2. 因为设计该功能时,留了补偿手动,可手动重新触发报告生成。
3. 反复重试了几次,问题未复现。
2. 查看业务代码变更。
1. 报错处业务代码owner是我,没做任何更改,所以变成重点关注addAlertData方法,也就是与告警相关(重点在数据量)
2. 业务没变更但是加入了**ShardingSphere**(异常中也有这块的信息,先存疑)
3. 检查系统连接池参数
1. druid,几乎都没有做定制,都是使用的默认值。
1. 使用默认值其实存在风险,应该根据业务调整一些参数,因为买的阿里的pg所以咨询了他们拿到了一份他们暴露的参数调优参考,后续可针对性修改)
2. 新增的ShardingSphere的HikariCP也是使用的默认值。

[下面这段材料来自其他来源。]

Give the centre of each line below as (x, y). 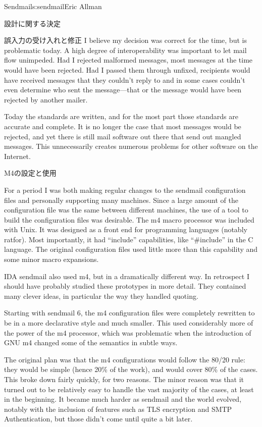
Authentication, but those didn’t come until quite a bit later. (98, 419)
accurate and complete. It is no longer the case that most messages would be (123, 126)
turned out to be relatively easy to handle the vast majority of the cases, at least (129, 389)
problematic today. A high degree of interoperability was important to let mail (125, 50)
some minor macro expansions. (51, 259)
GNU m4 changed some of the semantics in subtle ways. (91, 342)
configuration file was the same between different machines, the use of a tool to (126, 210)
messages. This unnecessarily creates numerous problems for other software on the (131, 146)
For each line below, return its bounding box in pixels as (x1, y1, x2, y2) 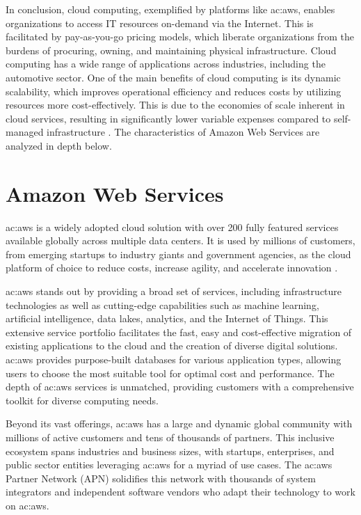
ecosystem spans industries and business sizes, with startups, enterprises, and (6, 443, 335, 458)
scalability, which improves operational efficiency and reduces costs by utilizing (6, 84, 342, 98)
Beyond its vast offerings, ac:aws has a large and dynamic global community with (6, 416, 353, 431)
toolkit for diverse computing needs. (6, 393, 159, 407)
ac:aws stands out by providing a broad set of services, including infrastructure (6, 284, 342, 299)
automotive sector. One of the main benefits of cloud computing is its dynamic (6, 70, 341, 84)
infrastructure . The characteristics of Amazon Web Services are (47, 125, 320, 139)
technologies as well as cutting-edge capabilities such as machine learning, (6, 297, 319, 312)
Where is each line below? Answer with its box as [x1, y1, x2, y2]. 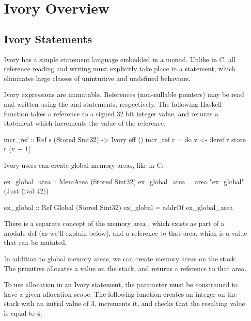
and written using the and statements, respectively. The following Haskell [4, 98, 222, 109]
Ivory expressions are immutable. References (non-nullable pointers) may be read [4, 89, 244, 99]
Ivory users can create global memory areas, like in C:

(异常中也有这块的信息,先存疑)
4. 观察显示的数据库负载情况(阿里云的监控看板、pg的pg_stat_activity等视图、数据库日志等)
1. 从视图发现确实存在执行时间较长的几条sqlsql,虽然有些慢但是不足以触发异常。慢的原因初步判断为数据量过大(报错的租户行数都在50w左右)
2. 记录下这个sql,拿去控制台执行,EXPLAIN ANALYZE该sql,发现Seq Scan除了时间较长以外还存在索引问题,几乎每次查询都要用到的“告警状态”字段之前没加索引。(可能是原因之一)
3. 查看数据库日志如下,这表明数据库和客户端的连接中断确实是问题的根源,可能是因为网络问题、数据库负载过高、或者连接超时等因素导致的。
1. {%asset_img sql.png%}
#### 第二步:验证
验证怀疑的所有点,通常控制变量法进行验证。
因为暂时没有复现,不着急先按兵不动。
1. 前提是要有补偿方案,不能阻断线上使用,特别是这种核心业务。因为当时留了后门可以手动触发某个租户所以没问题。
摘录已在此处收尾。